Write out exactly the lines of the entries below from the one holding "Text of this" to the one holding "The page's text", inclusive, and leave out all other lines.
Supplied information: Begin
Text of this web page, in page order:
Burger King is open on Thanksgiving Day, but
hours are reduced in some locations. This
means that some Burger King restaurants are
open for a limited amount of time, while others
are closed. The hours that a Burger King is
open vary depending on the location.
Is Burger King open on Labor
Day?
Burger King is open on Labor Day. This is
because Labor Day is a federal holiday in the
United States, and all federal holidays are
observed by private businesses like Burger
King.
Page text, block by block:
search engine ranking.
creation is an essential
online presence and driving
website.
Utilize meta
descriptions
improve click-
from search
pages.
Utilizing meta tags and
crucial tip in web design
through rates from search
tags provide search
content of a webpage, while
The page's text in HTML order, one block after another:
Supplied information: End
Supplied information: Begin
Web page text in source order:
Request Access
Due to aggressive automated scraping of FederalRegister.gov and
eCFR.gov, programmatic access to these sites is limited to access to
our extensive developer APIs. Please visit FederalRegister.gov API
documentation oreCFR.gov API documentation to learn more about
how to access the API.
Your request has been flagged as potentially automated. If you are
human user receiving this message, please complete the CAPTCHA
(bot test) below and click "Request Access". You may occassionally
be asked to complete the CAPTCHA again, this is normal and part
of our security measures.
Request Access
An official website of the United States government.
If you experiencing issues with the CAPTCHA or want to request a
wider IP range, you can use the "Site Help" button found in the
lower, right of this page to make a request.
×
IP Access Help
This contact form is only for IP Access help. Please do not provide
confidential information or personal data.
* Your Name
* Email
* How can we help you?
Supplied information: End
Supplied information: Begin
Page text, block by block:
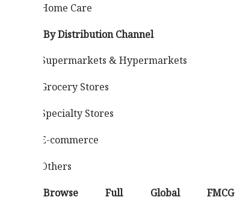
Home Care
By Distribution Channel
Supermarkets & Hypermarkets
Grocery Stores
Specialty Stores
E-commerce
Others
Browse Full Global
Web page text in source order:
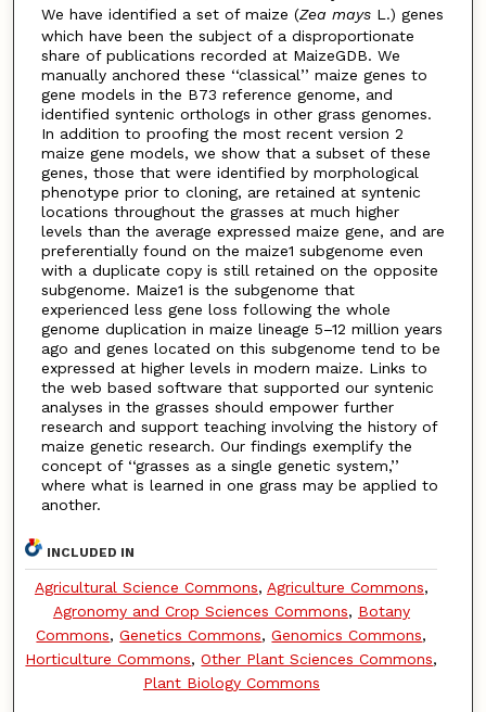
Supplied information: End
Solution below:
Text of this web page, in page order:
Burger King is open on Thanksgiving Day, but
hours are reduced in some locations. This
means that some Burger King restaurants are
open for a limited amount of time, while others
are closed. The hours that a Burger King is
open vary depending on the location.
Is Burger King open on Labor
Day?
Burger King is open on Labor Day. This is
because Labor Day is a federal holiday in the
United States, and all federal holidays are
observed by private businesses like Burger
King.
Page text, block by block:
search engine ranking.
creation is an essential
online presence and driving
website.
Utilize meta
descriptions
improve click-
from search
pages.
Utilizing meta tags and
crucial tip in web design
through rates from search
tags provide search
content of a webpage, while
The page's text in HTML order, one block after another:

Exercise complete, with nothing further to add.